What is the mass density of air at \(P=1.0\) atm and $T=(a)-10^{\circ} \mathrm{C}\( and \)(\mathrm{b}) 30^{\circ} \mathrm{C} ?$ The average molecular mass of air is approximately 29 u.

First, we need to convert the given temperatures \((a)\) \(10^{\circ}\mathrm{C}\) and \((b)\) \(30^{\circ}\mathrm{C}\) into Kelvin. To do this, add 273.15 to the Celsius temperature. \((a)\) \(T_1 = 10^{\circ}\mathrm{C} + 273.15 = 283.15\,\text{K}\) \((b)\) \(T_2 = 30^{\circ}\mathrm{C} + 273.15 = 303.15\,\text{K}\)

Then, we need to determine the ideal gas constant, \(R\), in units of \(\dfrac{\text{L}\cdot\text{atm}}{\text{K}\cdot\text{mol}}\). The value for \(R\) is approximately \(0.0821\dfrac{\text{L}\cdot\text{atm}}{\text{K}\cdot\text{mol}}\).

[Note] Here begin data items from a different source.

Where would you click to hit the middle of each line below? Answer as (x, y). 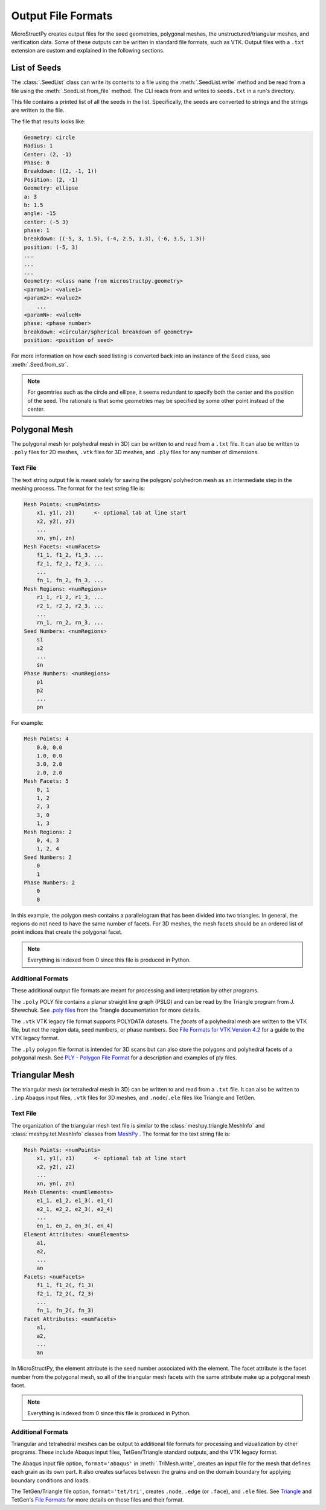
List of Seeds (36, 68)
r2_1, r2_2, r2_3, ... (70, 606)
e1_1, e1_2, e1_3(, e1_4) (75, 1201)
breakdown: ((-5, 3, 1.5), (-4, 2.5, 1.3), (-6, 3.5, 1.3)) (115, 239)
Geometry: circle (50, 137)
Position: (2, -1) (51, 179)
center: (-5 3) (46, 222)
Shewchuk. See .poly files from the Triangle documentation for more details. (106, 1010)
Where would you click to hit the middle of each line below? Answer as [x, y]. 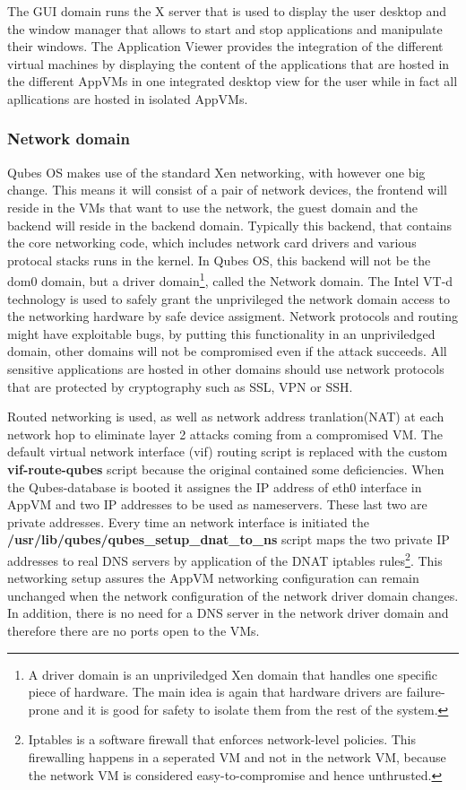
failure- [426, 692]
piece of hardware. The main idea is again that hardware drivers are [215, 692]
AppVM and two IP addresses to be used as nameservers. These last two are [217, 504]
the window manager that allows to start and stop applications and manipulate [225, 28]
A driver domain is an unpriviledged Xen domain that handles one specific [233, 674]
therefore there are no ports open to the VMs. [134, 630]
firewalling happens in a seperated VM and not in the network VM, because [237, 756]
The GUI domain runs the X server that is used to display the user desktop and [227, 11]
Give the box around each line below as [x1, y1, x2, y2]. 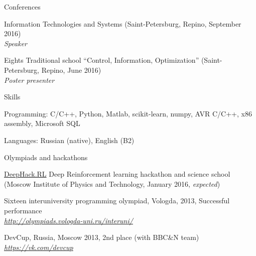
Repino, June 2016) [41, 64, 101, 75]
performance [4, 205, 42, 215]
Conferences [4, 2, 41, 12]
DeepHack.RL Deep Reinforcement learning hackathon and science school [4, 169, 230, 179]
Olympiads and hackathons [4, 152, 88, 162]
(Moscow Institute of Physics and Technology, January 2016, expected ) [4, 178, 220, 189]
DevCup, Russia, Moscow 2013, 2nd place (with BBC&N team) [4, 232, 199, 242]
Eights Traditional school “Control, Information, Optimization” [4, 55, 199, 65]
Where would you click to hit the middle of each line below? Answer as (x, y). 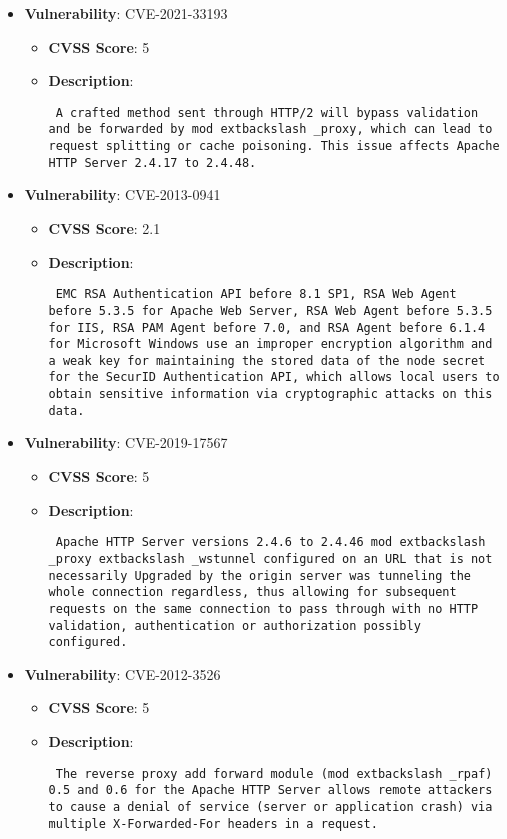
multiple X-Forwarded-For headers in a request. (213, 823)
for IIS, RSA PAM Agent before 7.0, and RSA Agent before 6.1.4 (267, 327)
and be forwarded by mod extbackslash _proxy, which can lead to (270, 129)
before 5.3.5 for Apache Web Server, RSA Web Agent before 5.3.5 (270, 310)
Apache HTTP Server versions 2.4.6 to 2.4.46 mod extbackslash (270, 542)
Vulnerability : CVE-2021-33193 (126, 13)
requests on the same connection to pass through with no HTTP (263, 608)
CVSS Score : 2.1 (104, 228)
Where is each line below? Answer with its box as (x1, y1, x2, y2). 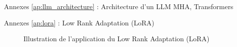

In terms of mass \(m\), density \(\rho\), and molar mass \(M\), the ideal gas law can be rewritten as \(PV=\frac{m}{M} RT\). We can solve for the mass density, \(\rho = \frac{m}{V}\): \(\rho = \frac{m}{V} = \frac{M}{RT}P\) Now we can use this formula to find the mass density for the given conditions.

Using the derived formula for mass density, we can now plug in the known values and the average molecular mass of air (\(M = 29\,\text{u} = 29\dfrac{\text{g}}{\text{mol}}\)): \((a)\) \(\rho_1 = \frac{29\dfrac{\text{g}}{\text{mol}}}{0.0821\dfrac{\text{L}\cdot\text{atm}}{\text{K}\cdot\text{mol}}\cdot 283.15\,\text{K}}\cdot 1.0\,\text{atm} = 1.205\,\dfrac{\text{g}}{\text{L}}\) \((b)\) \(\rho_2 = \frac{29\dfrac{\text{g}}{\text{mol}}}{0.0821\dfrac{\text{L}\cdot\text{atm}}{\text{K}\cdot\text{mol}}\cdot 303.15\,\text{K}}\cdot 1.0\,\text{atm} = 1.132\,\dfrac{\text{g}}{\text{L}}\) Therefore, the mass density of air at \(10^{\circ}\mathrm{C}\) and \(1.0\,\text{atm}\) is approximately \(1.205\,\dfrac{\text{g}}{\text{L}}\) and at \(30^{\circ}\mathrm{C}\) and \(1.0\,\text{atm}\) is approximately \(1.132\,\dfrac{\text{g}}{\text{L}}\).